HONG KONG—China on Saturday berated the US and EU consulates in Hong Kong for displaying candles to commemorate the June 4 Tiananmen crackdown, slamming it as a “clumsy political show” to destabilize the city.
Candles were seen lit in the windows of the US consulate building, which is next to the residence of Hong Kong’s Beijing-appointed leader Carrie Lam, and the European Union’s office on Friday night.
The missions also posted photographs of their candlelit Tiananmen memorials on social media.
Meanwhile, searches for the famous Tiananmen Square “Tank Man” protest photo came up empty on Microsoft search engine Bing on Friday, raising censorship concerns on the anniversary of the deadly crackdown.

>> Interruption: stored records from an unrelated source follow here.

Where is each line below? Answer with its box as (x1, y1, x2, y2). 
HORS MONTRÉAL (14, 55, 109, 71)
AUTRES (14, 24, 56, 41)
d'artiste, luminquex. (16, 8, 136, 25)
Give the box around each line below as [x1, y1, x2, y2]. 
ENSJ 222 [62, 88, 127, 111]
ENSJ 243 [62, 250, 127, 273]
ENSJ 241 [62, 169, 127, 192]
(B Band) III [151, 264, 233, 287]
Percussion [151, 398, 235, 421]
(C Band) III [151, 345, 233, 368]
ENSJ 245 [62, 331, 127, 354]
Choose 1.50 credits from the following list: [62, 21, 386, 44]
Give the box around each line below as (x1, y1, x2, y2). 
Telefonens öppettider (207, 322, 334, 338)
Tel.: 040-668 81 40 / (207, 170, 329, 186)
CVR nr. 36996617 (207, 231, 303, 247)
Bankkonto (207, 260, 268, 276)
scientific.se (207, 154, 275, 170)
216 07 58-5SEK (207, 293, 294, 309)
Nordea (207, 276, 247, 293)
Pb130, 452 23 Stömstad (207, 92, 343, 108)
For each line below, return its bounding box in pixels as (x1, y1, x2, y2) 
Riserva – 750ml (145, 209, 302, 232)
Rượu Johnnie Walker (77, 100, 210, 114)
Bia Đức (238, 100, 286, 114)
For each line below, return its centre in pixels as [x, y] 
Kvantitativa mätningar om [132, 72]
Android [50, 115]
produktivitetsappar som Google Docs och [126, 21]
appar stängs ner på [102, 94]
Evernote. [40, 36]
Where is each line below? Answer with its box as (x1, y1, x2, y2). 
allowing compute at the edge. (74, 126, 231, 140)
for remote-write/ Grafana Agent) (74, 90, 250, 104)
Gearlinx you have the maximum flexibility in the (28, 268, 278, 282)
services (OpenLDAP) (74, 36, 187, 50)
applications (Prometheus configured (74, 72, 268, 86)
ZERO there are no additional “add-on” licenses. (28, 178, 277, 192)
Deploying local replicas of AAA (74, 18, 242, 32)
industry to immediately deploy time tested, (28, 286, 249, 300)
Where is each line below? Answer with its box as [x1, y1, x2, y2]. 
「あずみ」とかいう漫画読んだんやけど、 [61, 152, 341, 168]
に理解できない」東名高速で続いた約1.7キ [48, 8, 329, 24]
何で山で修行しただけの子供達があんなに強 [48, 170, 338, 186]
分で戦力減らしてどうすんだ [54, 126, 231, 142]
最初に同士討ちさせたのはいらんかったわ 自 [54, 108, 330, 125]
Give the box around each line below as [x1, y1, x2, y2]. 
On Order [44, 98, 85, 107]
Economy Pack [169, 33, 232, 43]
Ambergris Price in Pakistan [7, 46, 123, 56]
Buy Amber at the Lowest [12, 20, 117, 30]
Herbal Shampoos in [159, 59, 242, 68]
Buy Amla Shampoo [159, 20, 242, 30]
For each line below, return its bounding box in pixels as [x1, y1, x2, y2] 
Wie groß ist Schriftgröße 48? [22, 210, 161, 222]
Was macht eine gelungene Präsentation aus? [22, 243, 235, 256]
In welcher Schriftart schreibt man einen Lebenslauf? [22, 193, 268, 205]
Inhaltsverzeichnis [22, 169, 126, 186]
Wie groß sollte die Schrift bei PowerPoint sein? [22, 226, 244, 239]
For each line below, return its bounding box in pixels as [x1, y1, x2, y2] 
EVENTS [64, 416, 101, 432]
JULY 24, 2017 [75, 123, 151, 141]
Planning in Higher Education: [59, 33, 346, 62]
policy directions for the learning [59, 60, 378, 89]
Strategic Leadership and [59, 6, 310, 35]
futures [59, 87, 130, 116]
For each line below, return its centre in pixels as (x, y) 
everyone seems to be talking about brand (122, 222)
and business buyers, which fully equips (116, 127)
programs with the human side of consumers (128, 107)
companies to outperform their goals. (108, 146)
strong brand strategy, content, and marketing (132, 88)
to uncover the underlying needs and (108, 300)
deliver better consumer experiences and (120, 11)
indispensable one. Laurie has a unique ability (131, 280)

The award-winning photo from 1989 was not served up in image or video searches using Bing even outside China, a country known for strictly controlling what is available online.
“This is due to an accidental human error, and we are actively working to resolve this,” a Microsoft spokesman said in response to an AFP inquiry prompted by US press reports.
Meanwhile, searches for Tank Man using Google, which has some 92 percent of the global market for online queries according to Statcounter, turned up an assortment of pictures along with the iconic one by photographer Charlie Cole and others.
Google search is not offered in China, where censors have purged Tank Man from the internet. Baidu is the dominant search engine in China.
The Tank Man photo shows a lone protester in a white shirt blocking the path of a column of tanks in Tiananmen Square in Beijing in 1989.
“Any attempt to exploit Hong Kong to carry out infiltration or sabotage activities against the mainland crosses the red line ... is absolutely intolerable,” a spokesperson for the Hong Kong office of China’s foreign ministry said.
“We again urge the organs of relevant countries in Hong Kong to immediately ... stop meddling with Hong Kong affairs and China’s internal affairs at large and avoid playing with fire.”
For three decades in Hong Kong, huge crowds, often tens of thousands strong, have held candlelit vigils on June 4 for those killed in 1989 when tanks and troops crushed pro-democracy protests in Beijing.
Crowds have swelled in recent years as Hong Kongers chafe under Beijing’s increasingly assertive rule.
However, this year’s vigil was banned at a time when Hong Kong authorities are carrying out a sweeping clampdown on dissent following huge and often violent democracy protests two years ago.
Flashes of defiance still flickered across the city Friday night as residents simultaneously turned their mobile phone lights or lit candles in multiple districts across the city to mark the date.
There were online calls for people to turn off the lights at home and place candles in their windows in commemoration.
Public commemorations of June 4 are forbidden in mainland China and, until recently, semi-autonomous Hong Kong was the one place in China where large scale remembrance was still tolerated.
Friday marked the anniversary of Chinese troops crushing peaceful democracy protests in Tiananmen Square on June 4, 1989.
Hundreds were killed in the crackdown, by some estimates more than 1,000.
In mainland China, the Tiananmen anniversary is usually marked by an increase in online censorship and the square in Beijing placed under tight security.